67. The Commission and the referee have the authority to make decisions on all matters regarding the conduct of a mixed martial arts bout not specifically addressed in these rules.
68. For the purposes of these rules, the term ‘seconds’ refers to all corners (including, without limitation, coaches, managers, assistants, trainers).
69. No competing fighter will have more than three seconds during competition, except in a championship bout or a special event, when the Commission may authorize four seconds.
70. Only two of a fighter’s assigned seconds are allowed to enter the fighting area during a rest period, unless otherwise approved by the Commission.
71. A second may not coach excessively or disruptively from the corners during a bout and may not simulate sounds which could be confused for the bell, horn, whistle or clacker.
72. Any violation of the rules by a second may be grounds for disqualification of the fighter with whom the second is associated, at the discretion of the referee or the Commission, at any time before, during, or after a bout.
73. The following acts constitute fouls in a mixed martial arts bout and may result in penalties, at the discretion of the referee, if committed:
(1) Striking or butting with the head.
(2) Eye gouging of any kind.
(4) Spitting at an opponent.
(5) Hair pulling.
(6) Fish hooking.
(7) Groin attacks of any kind.
(8) Deliberately inserting a finger into any orifice, cut or laceration of an opponent.
(9) Small joint manipulation.
(10) Striking downward using the point of the elbow (“12-to-6 elbows”).

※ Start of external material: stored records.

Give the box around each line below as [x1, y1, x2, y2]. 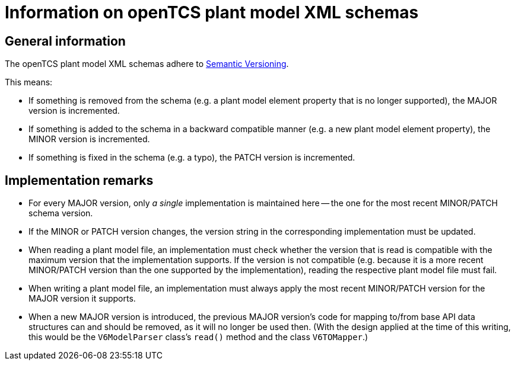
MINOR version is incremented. [28, 134, 150, 145]
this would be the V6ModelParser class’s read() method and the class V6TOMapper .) [28, 332, 368, 342]
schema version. [28, 208, 93, 219]
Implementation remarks [5, 172, 154, 188]
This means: [5, 77, 53, 88]
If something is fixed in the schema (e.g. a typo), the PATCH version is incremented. [28, 152, 355, 163]
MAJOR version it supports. [28, 293, 136, 304]
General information [5, 33, 126, 49]
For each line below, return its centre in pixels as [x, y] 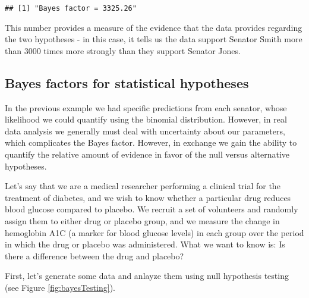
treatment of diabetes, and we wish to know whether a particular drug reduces [148, 197]
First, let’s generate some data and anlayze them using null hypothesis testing [147, 276]
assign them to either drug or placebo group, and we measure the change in [142, 220]
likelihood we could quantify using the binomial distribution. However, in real [146, 119]
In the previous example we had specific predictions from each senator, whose [146, 107]
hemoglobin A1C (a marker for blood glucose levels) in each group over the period [154, 232]
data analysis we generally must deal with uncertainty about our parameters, [145, 131]
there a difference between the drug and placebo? [94, 255]
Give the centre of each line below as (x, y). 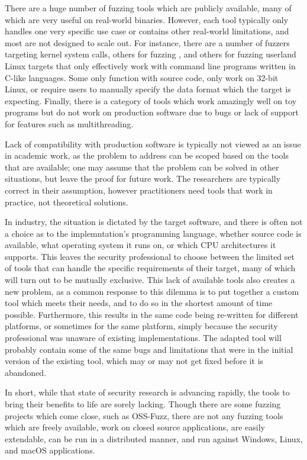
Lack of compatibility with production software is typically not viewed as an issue (153, 144)
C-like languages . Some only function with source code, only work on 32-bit (142, 77)
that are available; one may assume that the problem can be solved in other (142, 167)
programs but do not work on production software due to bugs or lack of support (152, 112)
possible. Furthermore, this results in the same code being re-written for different (152, 314)
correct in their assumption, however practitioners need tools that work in (139, 190)
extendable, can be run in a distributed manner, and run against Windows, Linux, (154, 438)
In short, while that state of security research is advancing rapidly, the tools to (147, 392)
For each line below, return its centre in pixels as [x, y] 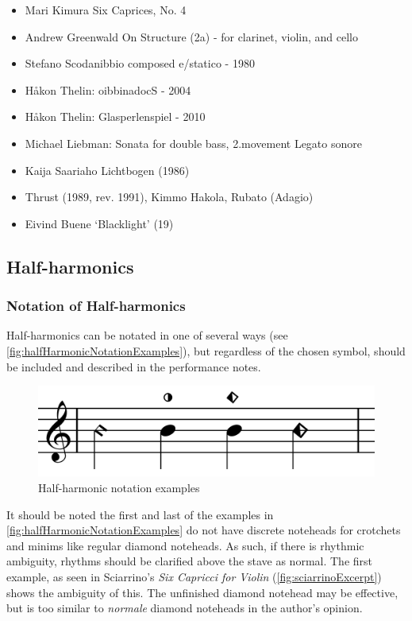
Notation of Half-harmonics [96, 306]
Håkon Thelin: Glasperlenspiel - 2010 [115, 116]
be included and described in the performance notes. [134, 366]
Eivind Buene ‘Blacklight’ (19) [99, 223]
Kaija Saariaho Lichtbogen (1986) [107, 170]
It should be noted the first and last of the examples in [140, 514]
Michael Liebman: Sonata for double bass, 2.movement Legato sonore [193, 143]
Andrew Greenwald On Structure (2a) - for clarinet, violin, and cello [191, 36]
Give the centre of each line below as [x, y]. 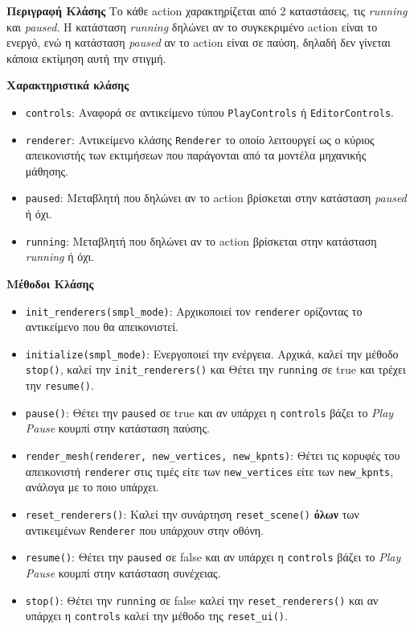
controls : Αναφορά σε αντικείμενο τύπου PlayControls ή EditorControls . [210, 112]
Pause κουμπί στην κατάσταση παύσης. [117, 428]
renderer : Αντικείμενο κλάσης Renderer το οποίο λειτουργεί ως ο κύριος [200, 139]
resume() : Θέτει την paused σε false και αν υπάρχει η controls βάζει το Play [213, 557]
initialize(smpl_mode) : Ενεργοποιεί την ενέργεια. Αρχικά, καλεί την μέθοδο [212, 353]
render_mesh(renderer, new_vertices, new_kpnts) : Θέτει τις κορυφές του [213, 455]
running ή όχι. [60, 257]
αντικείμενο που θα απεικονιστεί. [102, 327]
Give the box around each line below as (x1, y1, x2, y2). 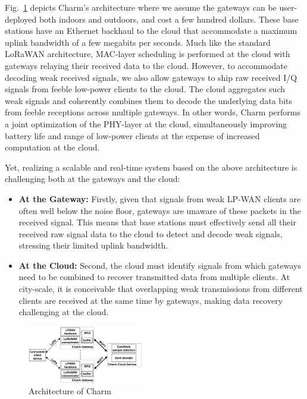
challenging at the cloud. (18, 306, 109, 318)
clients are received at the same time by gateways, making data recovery (18, 294, 283, 306)
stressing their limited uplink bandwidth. (18, 239, 168, 252)
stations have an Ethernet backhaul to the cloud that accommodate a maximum (5, 24, 297, 37)
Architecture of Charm (29, 385, 111, 397)
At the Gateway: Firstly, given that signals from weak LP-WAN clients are (18, 192, 301, 205)
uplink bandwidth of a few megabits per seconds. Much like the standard (5, 36, 271, 48)
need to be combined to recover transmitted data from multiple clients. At (18, 271, 290, 283)
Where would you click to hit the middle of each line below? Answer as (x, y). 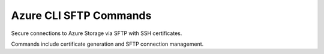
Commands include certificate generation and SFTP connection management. (107, 44)
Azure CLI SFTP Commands (81, 15)
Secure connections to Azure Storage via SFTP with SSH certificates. (97, 33)
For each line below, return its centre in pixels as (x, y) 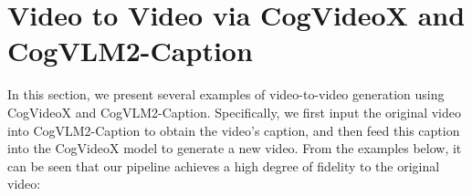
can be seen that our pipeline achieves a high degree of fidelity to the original (224, 165)
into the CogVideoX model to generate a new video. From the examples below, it (235, 148)
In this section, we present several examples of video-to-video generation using (226, 94)
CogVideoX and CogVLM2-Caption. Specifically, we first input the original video (235, 112)
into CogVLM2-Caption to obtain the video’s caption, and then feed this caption (234, 130)
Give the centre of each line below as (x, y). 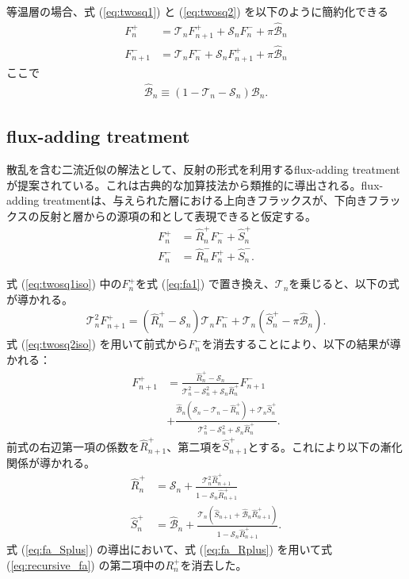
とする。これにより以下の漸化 (325, 446)
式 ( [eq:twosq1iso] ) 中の (64, 284)
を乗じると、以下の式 (344, 284)
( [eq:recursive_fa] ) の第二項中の (86, 564)
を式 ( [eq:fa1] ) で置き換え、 (205, 284)
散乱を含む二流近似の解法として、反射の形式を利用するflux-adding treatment (203, 169)
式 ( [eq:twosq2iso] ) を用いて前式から (97, 344)
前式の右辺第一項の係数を (73, 446)

(11) Striking to the spine or the back of the head.*
(12) Throat strikes of any kind, including, without limitation, grabbing the trachea.
(13) Clawing, pinching or twisting the flesh.
(14) Kicking or kneeing the head of a grounded opponent.**
(15) Stomping a grounded opponent.**
(16) Holding or grabbing the fencing or ring apparatus.
(17) Holding the ring attire or gloves of an opponent.
(18) Using abusive language or hate speech in the fighting area.
(19) Engaging in any unsportsmanlike conduct that causes injury to an opponent.
(20) Attacking an opponent on or during the break.
(21) Attacking an opponent who is under the care of the referee.
(22) Attacking an opponent after the bell has sounded the end of the round.
(23) Timidity (including, without limitation, avoiding contact with an opponent, intentionally or consistently dropping the mouthpiece or faking an injury.)
(24) Throwing opponent out of fighting area.
(25) Flagrantly disregarding the instructions of the referee.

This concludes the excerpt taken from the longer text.